Sunday, April 25, 2010

A Message to Arizona

There is a blog post from the Arizona Republic site by Laurie Roberts that attempts the impossible: defending Arizona's new immigration law, previously discussed on this blog.  She bemoans the fact that it's made Arizona "look bad"  then goes on to say the reason it was passed was that the "current and previous administrations" (although she goes out of her way to point at President Obama and Secretary Napolitano) let Arizona down on border control.  But here is where she gets down to the real reason that the bill is worth supporting, according to her:

It is because of Washington's steadfast refusal to do its job that we find ourselves where we are today – when half of Arizona Democrats, 69 percent of independents and a whopping 84 percent of Republicans support SB 1070, according to the latest Rasmussen Poll of likely voters.
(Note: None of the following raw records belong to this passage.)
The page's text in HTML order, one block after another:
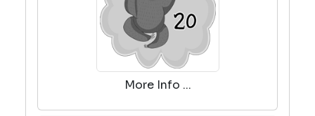
More Info ...
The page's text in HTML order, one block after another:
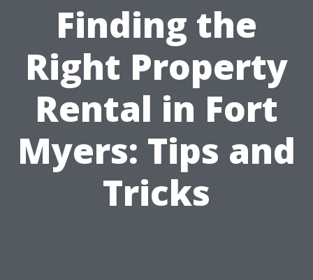
Finding the
Right Property
Rental in Fort
Myers: Tips and
Tricks
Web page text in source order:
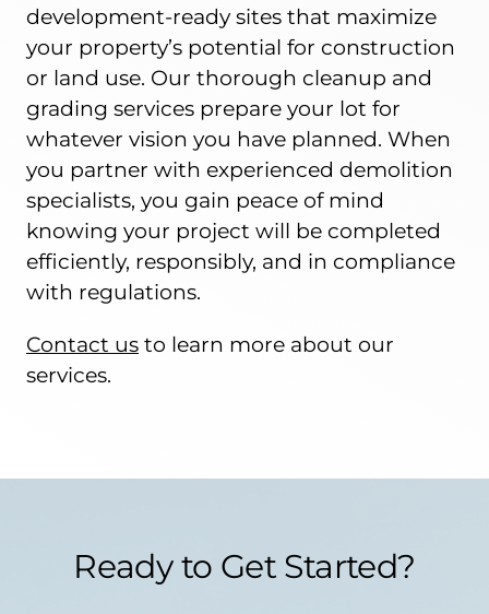
development-ready sites that maximize
your property’s potential for construction
or land use. Our thorough cleanup and
grading services prepare your lot for
whatever vision you have planned. When
you partner with experienced demolition
specialists, you gain peace of mind
knowing your project will be completed
efficiently, responsibly, and in compliance
with regulations.
Contact usto learn more about our
services.
Ready to Get Started?
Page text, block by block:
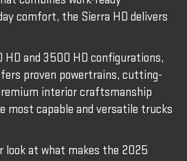
comfort, the Sierra HD delivers
and 3500 HD configurations,
proven powertrains, cutting-
interior craftsmanship
most capable and versatile trucks
look at what makes the 2025
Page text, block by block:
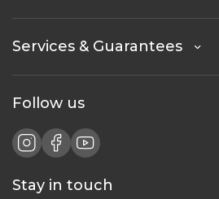
Services & Guarantees
Follow us
Stay in touch
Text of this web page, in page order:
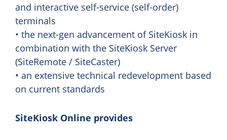
and interactive self-service (self-order)
terminals
• the next-gen advancement of SiteKiosk in
combination with the SiteKiosk Server
(SiteRemote / SiteCaster)
• an extensive technical redevelopment based
on current standards
SiteKiosk Online provides
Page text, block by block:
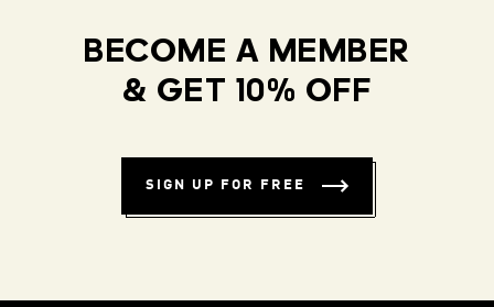
BECOME A MEMBER
& GET 10% OFF
SIGN UP FOR FREE
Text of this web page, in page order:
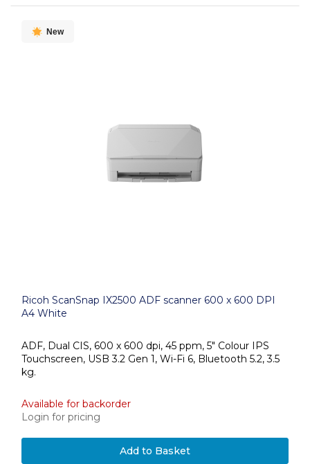
New
Ricoh ScanSnap IX2500 ADF scanner 600 x 600 DPI
A4 White
ADF, Dual CIS, 600 x 600 dpi, 45 ppm, 5" Colour IPS
Touchscreen, USB 3.2 Gen 1, Wi-Fi 6, Bluetooth 5.2, 3.5
kg.
Available for backorder
Login for pricing
Add to Basket
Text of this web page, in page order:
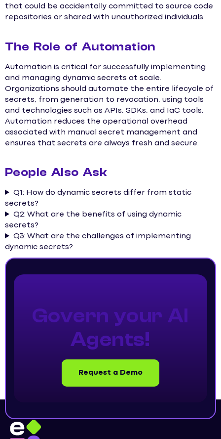
that could be accidentally committed to source code
repositories or shared with unauthorized individuals.
The Role of Automation
Automation is critical for successfully implementing
and managing dynamic secrets at scale.
Organizations should automate the entire lifecycle of
secrets, from generation to revocation, using tools
and technologies such as APIs, SDKs, and IaC tools.
Automation reduces the operational overhead
associated with manual secret management and
ensures that secrets are always fresh and secure.
People Also Ask
Q1: How do dynamic secrets differ from static
secrets?
Q2: What are the benefits of using dynamic
secrets?
Q3: What are the challenges of implementing
dynamic secrets?
Govern your AI
Agents!
Request a Demo
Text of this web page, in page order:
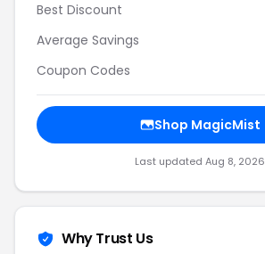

Dismiss this, if you like, as the work of the “radical fringe”, as Mexican American Legal Defense and Educational Fund did on Friday. But 70 percent of likely voters supported this law.
That's all probably true, but she and others who are repeating this line are missing a huge point: 

Rights are rights and not subject to popularity contests, polls or votes.

The issue here isn't about the so-called "illegal immigrants" - if Arizona had stuck to strengthening border patrols to stem the tide crossing their southern border and offered to assist federal law enforcement in finding illegals there wouldn't be much of a fuss if any.  Other states have done so and the assistance of local law enforcement is not only appreciated, it is encouraged. 

Where Arizona crossed the line was when they decided that they had the power to arrest people who look like illegals (aka "reasonable suspicion") when they don't have the papers on them to prove otherwise.  This violates our principles of innocent until proven guilty and the right not to be forced to incriminate yourself.  I don't care if 100% of Arizonians support doing away with those rights protected by the Constitution because of a perceived threat, they don't get to decide who gets rights and who doesn't.  Period.

This isn't the first time putting rights up to polls and votes has been tried either. 

In the years following World War II, African Americans found themselves confronted with increasing patterns of housing segregation. They were excluded from the suburbs and the real-estate industry, which severely restricted educational and economic opportunities. In 1955, William Byron Rumford, the first black to serve in the California State Legislature, introduced a fair-housing bill outlawing housing discrimination on the basis of race.


In 1963, California Legislature passed the Rumford Fair Housing Act which outlawed restrictive covenants and the refusal to rent or sell on the basis of race, ethnicity, gender, marital status, or physical disability.

In reaction to the law, a well-funded coalition of realtors and landlords was determined to protect white neighborhoods and property values. They immediately began to campaign for a referendum that would amend the state Constitution to protect property owners' ability to deny minorities equal access to housing. Known as Proposition 14, it was passed by 65 percent of the voters.

In 1966, the California State Supreme Court, in Mulkey v. Reitman, ruled that Proposition 14 violated the State Constitution's provisions for equal protection and due process.

In 1967, in Reitman v. Mulkey, the U.S. Supreme Court confirmed the decision of the California Supreme Court and ruled that Proposition 14 had violated the 14th Amendment of the United States Constitution.
It wasn't OK to put peoples' rights up for a vote in California in the '60s and it's not OK for Arizona to restrict rights by law now.  The US and state constitutions do not grant rights that may be taken away by a majority vote, state law, or the percentage of support a poll shows.  All of them work off a simple proposition:  we are born with rights and the Constitution only exists to protect them from being taken away.

Arizona, like California before it, is about to learn that lesson as their new 70%-approved law is challenged in court and likely overturned. 

Let those who are considering following Arizona's lead learn the same lesson.

2 comments:

Todd Curl said...

Couldn't agree with you more. As a former resident of Arizona, it sickens me the extent of the racism and xenophobia that exists to enable this neo-Jim Crow BS Bill to pass and to actually be defended by anyone with half a brain cell. I wrote a little post on the issue as well the other day; some similarities to yours. Keep up the good fight, Todd

Robert said...

It breaks ones heart to realize that at it's core, the United States of America can be goaded by fear and manipulation to turn on itself and it's constitution. What's equally, if not more, frightening is that corporations who most benefit from exploitation of undocumented workers, and the destruction of the middle class that so fears them, will be able to spend all the money they wish to support candidates and push referendums taking us even further down this path.